Lacking a permanent tee-pee made John know they were on the move and after taking their gifts of a meal he was back to setting up his own camp.

“Who were they? What tribe?” Zona wanted to know.

“I would say, Ponca. This is not far from their reservation. They can’t be caught out of bounds without being arrested but I’m sure the scouts know about how far to go. This small hunting party won’t draw attention.”

“Why were they friendly to you?” She asked.

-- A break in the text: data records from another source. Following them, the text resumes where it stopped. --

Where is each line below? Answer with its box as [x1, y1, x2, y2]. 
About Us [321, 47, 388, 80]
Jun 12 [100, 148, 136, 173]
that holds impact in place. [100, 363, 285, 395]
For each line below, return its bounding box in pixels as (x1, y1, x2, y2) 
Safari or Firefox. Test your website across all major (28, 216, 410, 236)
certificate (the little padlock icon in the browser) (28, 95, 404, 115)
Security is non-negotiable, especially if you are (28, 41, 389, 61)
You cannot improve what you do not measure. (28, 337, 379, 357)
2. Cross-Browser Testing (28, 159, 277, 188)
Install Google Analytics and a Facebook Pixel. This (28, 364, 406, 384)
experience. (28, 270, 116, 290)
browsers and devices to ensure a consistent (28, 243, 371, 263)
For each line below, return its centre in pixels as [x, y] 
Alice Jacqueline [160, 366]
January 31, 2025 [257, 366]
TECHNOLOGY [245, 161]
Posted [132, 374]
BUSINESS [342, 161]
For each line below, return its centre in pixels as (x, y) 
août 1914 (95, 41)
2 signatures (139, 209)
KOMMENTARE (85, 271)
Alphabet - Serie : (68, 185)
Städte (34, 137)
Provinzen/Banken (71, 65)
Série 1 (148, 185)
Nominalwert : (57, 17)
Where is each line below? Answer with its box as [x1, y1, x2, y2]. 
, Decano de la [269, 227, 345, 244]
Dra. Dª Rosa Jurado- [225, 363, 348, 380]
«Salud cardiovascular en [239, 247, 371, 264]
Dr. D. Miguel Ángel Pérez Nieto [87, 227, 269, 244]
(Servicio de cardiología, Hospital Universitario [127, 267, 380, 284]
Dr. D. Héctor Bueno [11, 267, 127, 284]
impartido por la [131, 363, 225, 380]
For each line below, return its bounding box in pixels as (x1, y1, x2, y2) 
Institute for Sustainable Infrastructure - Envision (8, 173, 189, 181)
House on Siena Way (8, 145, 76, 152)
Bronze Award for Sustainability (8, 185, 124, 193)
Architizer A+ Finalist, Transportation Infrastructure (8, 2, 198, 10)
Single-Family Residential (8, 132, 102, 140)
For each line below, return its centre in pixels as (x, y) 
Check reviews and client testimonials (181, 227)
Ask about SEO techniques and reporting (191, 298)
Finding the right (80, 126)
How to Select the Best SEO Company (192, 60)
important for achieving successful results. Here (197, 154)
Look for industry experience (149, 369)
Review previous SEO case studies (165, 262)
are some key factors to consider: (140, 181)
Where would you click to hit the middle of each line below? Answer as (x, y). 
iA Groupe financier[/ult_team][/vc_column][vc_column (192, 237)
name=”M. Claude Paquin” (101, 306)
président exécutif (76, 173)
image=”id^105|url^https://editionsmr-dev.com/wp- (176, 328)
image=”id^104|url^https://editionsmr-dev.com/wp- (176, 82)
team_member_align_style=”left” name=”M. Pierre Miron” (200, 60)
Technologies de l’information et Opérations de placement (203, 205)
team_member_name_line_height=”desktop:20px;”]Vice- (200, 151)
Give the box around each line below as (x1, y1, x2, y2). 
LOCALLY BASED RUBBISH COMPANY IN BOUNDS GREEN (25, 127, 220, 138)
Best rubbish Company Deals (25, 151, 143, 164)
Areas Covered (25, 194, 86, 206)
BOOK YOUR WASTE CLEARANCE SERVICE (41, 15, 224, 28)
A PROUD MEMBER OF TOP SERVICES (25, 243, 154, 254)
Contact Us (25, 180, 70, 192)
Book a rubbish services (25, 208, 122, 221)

“I don’t know. Could have been the few Osage words I was able to speak which is similar to Ponca or maybe it was the sign language? I think part of it is curiosity about what has been going on with the run. They thought everyone was trying to run away from something. This small group wouldn’t trust us if we weren’t in a family. These people surely have respect for that if nothing else about us.” At the time John had no experience with this tribe and it was too far into the future to know that one of his sons would marry a beautiful mixed, French-Ponca woman.

The cool of an Oklahoma April evening settled quickly upon them and John was in a hurry to get a good camp fire started. He immediately dismissed the brief encounter they had with a small band of peaceful Natives.

The wind off the prairie was now whipping at the fire and spread small, sparkling bits of cinders up and around the camp before lifting up to the night sky.

Zona had already used the fire for cooking and heating bath water so John was ready to extinguish the last of the burning embers.

“Best get this out for now. Are you through with the fire?” John waited on his wife to answer.

“Yes, and please do put it out. I don’t even want to think of a raging prairie fire at this time. That would be the last thing these people need after having come through this day.”

The day had been long and the hardest part of their adventure was over. A claim was staked and registered. All they now needed was a roof over their head. John narrowed his eyes, looked out over the expanse and visualized a location where he wanted to build a house.